Note that progressives tend to staunchly oppose getting homeless people off the streets. When Zohran Mamdani reinstated homeless sweeps after realizing that pausing them would lead homeless people to die en masse from exposure to the elements, progressive activists were outraged.














I think the US’s insanely high crime rate also explains our much-maligned incarceration rates. They are high because other violent countries can’t afford the incarceration rates they need and other rich countries have so much less crime to punish.
And yeah, I will continue to treat people who behave erratically in public as a threat because they are high risk.
As a Czech (a country with highly developed public transport), I quite often get into public transport-related discussions on Reddit, Hacker News etc.
I can confirm that the only people who ever tried to morally lecture me about the presence of screaming, threatening or stinking people on public transport are the American leftists. For them, this is a racist (because the homeless can't be white?), bigoted prejudice against the "less fortunate" and "less privileged", who are entitled to do anything they want and your only moral reaction ought to be "shut up".

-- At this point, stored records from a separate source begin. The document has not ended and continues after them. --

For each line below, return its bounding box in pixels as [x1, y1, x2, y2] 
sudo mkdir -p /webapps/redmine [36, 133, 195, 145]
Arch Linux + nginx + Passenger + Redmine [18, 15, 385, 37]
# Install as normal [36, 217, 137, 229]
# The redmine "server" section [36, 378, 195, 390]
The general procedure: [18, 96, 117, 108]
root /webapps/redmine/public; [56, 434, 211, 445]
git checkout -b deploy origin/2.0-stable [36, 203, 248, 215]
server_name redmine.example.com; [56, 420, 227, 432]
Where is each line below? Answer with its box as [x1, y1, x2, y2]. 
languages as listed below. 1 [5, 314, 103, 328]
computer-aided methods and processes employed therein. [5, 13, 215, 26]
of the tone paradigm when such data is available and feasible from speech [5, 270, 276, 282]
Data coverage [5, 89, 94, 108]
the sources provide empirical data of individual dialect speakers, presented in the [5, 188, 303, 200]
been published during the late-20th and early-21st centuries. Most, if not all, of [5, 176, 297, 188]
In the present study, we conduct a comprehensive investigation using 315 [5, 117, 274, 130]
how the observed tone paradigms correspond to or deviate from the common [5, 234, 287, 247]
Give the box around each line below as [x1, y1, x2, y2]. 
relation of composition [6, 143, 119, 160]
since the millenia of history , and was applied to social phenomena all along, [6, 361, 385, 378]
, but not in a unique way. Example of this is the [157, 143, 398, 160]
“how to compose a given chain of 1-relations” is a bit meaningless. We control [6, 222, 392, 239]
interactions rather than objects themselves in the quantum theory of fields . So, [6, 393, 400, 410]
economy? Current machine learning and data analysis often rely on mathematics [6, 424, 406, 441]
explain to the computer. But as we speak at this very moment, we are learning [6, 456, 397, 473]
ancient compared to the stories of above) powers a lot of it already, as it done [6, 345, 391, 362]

This is just a bizarre ideology based on worship of anti-social behavior. Because if the system is bad, people disrupting it must be good, right?
The fact that tolerance of such behavior destroys a fairly expensive commons that is disproportionally used by lower-income people just does not register to them.
In the rest of the world, even lower-income countries manage to keep their public transport nice and safe. You could eat from the floor in the metro stations in Kyiv (GDP per capita about one tenth that of the worst US state), even today, after four years of active war.
Yeah, just bizarre, but it seems to be downstream from that dysfunction-worshipping worldview.